RUTH SUNDERLAND: Climate change isn’t merely an ethical issue, it’s a serious financial one too

Businesses are outraged over the six months of fresh Brexit purgatory to which they are condemned, but there are some problems that are even more difficult than extricating ourselves from the EU.

Climate change, to name one. It used to be left to the lentil-munchers, but it has gone mainstream in the financial world as it dawns on economists, politicians and money managers that there are huge risks – and large potential rewards.

This is why David Attenborough was such a hot ticket at Davos in January and at the International Monetary Fund spring meetings this week. 
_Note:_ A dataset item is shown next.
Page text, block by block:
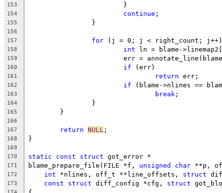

Threat: Climate change has gone mainstream in the financial world as it dawns on economists, politicians and money managers that there are huge risks – and large potential rewards

It is also why tackling climate change is near the top of Philip Hammond’s agenda when he arrives in Washington, despite the Brexit negotiations.

Investors are now taking climate change very seriously indeed. A report by advisory firm Mercer this week found that high levels of global warming would cause negative effects across swathes of the stock market, and BlackRock, one of the biggest fund managers on Wall Street, recently warned that investors are underestimating climate risks.

The City was somewhat mystified as recently as 2015 when Mark Carney, the Governor of the Bank of England, warned of financial crises and falling living standards unless carbon emissions were curbed. 

At the time, there were mutterings about whether this was ‘too political’ and not quite the sort of thing that came under his remit, but Carney was just a couple of steps ahead.

The Lloyd’s of London insurance market has also been on the front foot because of the obvious fear of ruinous payouts for natural disasters.

Penny Mordaunt, the international development secretary, is pledging extra funding from the UK to help deal with the devastating effects of Cyclone Idai, which has wreaked havoc across Mozambique, Malawi and Zimbabwe. Over the next century, rising temperatures will make events like these more frequent.

Modern lifestyles are spawning new environmental problems. Our addiction to devices, for example, means that the world now produces more so-called e-waste – discarded electronic devices – than the weight of all the commercial jets ever built, with Africa as a prime dumping ground.

Climate change poses risks across a swathe of sectors including oil, car making, property, agriculture, tourism and insurance. It threatens shortages of food and water, which in turn could lead to more migration.

There is a threat to financial stability as banks could also find themselves loaded with bad loans to bust companies.

On the positive side, there are opportunities for innovation in green energy and for banks to finance the transition to a low carbon economy.

Legal & General, which looks after around £1trillion of investors’ cash, has just finished a year-long research project into the transition to greener energy and concluded it will create trillions of dollars of investment opportunities.

Companies and their auditors will come under pressure to reveal their exposure to climate change – rating agency Standard and Poor’s is this week launching a new service assessing environmental and social risks, alongside its credit rankings.

The penny is dropping that climate change isn’t merely an ethical issue, but a serious financial one.

Smith’s travels

WH Smith stores, like branches of Marks & Spencer and Debenhams, are replete with nostalgia. Back in the day it was where people went for paperback classics and school protractors. 

Now it is yet another casualty on the UK High Street, though fortunately its travel business, the stores in railway stations and airports, is acting as a get-out-of-jail-free card.

It says something that a 2 per cent fall in high street sales is its second-best trading performance in a decade.

The travel side now is responsible for more than 70 per cent of operating profit. The acquisition of US airport retailer InMotion looks to be an astute move and the dividend policy is generous with the bonus of a £25million buyback. 

Overall, there was a small drop in profits – these days, that counts as not too bad.

Green on the ropes

The party is over for Sir Philip Green, as I wrote on these pages a couple of weeks ago when his 67th birthday went unmarked by his usual lavish celebrations amid rumours his empire was heading for a CVA.

Long-time associates like Baroness Brady, who quit the board of parent company Taveta, have jumped ship and restructuring specialists have been installed on the Arcadia board. 

Green’s long-standing nemesis, Labour MP Frank Field who clashed with him over the BHS pension fund, is rumbling ominously. It’s not looking good for the shouty tycoon.